Causes complications
Myelofibrosis can cause complications such as portal hypertension, which can seriously affect the quality of life.
Impact on life expectancy
As the disease progresses, myelofibrosis can lead to severe anemia, infections, and bleeding due to a serious impairment of hematopoietic function, resulting in the inability to synthesize the red blood cells, white blood cells, and platelets needed by the body, which can be life-threatening.
Myelofibrosis complicates portal hypertension and can also affect health due to gastrointestinal bleeding.
Daily life
Daily life
Myelofibrosis patients need to avoid infections in their daily lives, as well as pay attention to lifestyle modifications.

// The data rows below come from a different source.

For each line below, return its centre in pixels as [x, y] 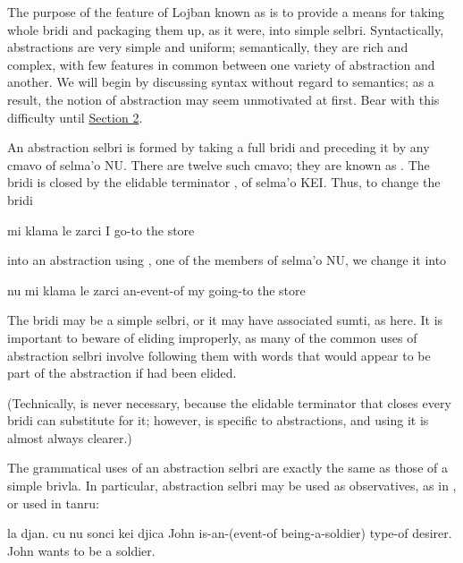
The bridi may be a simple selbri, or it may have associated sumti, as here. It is [225, 320]
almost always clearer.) [70, 437]
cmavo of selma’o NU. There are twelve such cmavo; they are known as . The [219, 164]
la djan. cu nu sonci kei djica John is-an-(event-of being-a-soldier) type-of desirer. [230, 533]
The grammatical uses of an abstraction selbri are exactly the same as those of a [227, 468]
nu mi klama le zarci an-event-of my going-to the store [156, 290]
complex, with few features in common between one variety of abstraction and [221, 64]
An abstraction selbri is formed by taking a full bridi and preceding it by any [219, 147]
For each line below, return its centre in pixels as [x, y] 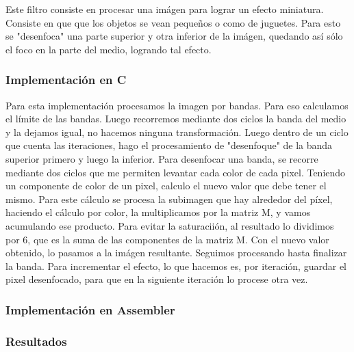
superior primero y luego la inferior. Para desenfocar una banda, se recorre [162, 158]
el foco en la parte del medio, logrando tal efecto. [109, 49]
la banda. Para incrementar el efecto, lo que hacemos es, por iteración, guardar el [176, 266]
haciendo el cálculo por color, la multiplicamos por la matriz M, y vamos [158, 212]
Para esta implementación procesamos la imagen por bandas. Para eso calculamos [177, 105]
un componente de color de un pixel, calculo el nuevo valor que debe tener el [166, 186]
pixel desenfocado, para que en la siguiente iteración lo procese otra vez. [157, 279]
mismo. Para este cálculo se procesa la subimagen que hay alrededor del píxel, [169, 199]
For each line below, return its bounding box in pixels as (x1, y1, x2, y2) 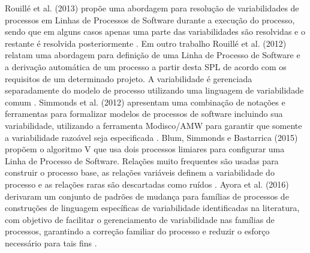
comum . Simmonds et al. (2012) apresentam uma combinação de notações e (5, 95, 285, 108)
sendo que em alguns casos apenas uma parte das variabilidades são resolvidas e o (5, 25, 305, 38)
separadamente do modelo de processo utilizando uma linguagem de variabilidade (5, 84, 304, 97)
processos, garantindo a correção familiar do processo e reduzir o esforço (5, 225, 270, 237)
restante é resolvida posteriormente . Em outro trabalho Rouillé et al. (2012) (5, 37, 287, 49)
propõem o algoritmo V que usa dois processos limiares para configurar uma (5, 143, 285, 155)
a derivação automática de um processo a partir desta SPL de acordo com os (5, 60, 287, 73)
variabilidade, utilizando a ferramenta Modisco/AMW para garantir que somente (5, 119, 302, 131)
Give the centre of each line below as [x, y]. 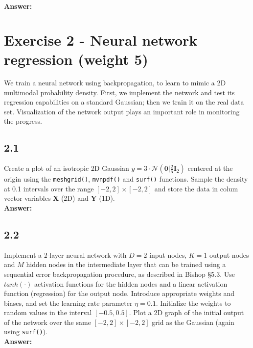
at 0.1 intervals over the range [49, 188]
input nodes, [168, 254]
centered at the [210, 168]
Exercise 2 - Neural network [101, 40]
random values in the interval [48, 312]
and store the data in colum [196, 188]
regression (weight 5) [76, 59]
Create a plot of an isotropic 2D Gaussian [67, 168]
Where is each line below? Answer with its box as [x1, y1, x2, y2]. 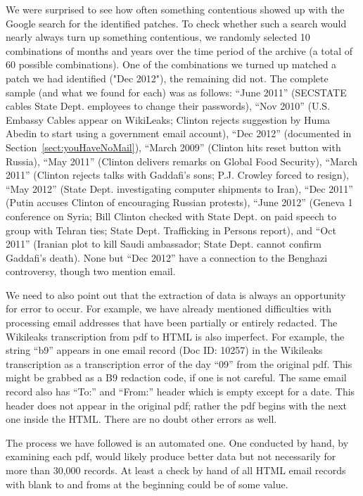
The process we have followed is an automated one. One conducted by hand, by [6, 435, 349, 450]
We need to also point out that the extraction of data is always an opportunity [6, 287, 346, 302]
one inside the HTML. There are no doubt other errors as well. [6, 412, 277, 426]
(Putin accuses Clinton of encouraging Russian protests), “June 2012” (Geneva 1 [6, 195, 353, 210]
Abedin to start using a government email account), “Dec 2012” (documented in [6, 126, 352, 141]
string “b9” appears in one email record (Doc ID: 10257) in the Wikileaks [6, 343, 323, 357]
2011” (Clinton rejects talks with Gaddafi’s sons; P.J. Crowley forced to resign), [6, 167, 349, 182]
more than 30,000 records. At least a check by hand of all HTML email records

Keep indoor air circulating, and open windows when the air quality is good.
When opening windows for ventilation, pay attention to keeping warm and preventing from getting cold.
Avoid crowded places such as shopping malls and hospitals.
Wear a mask when you go out.
Live a regular life and combine work and rest.
Eat and drink properly, do not be too hungry or too full.
Keep your mood relaxed.
Follow the doctor’s instructions for regular follow-up.
During treatment, if the symptoms are not relieved, or even worsened, or new symptoms appear, you need to go to the hospital in time.
Prevention
Avoid contact with chemical solvents such as benzene and carbon tetrachloride.
Avoid ionizing radiation, good occupational protection, wear good lead clothing, lead cap, etc.
Avoid pathogenic infections, you can improve your immunity through appropriate exercise.
Actively treat primary diseases, such as tuberculosis, systemic lupus erythematosus, parathyroid disease, leukemia and bone metastases.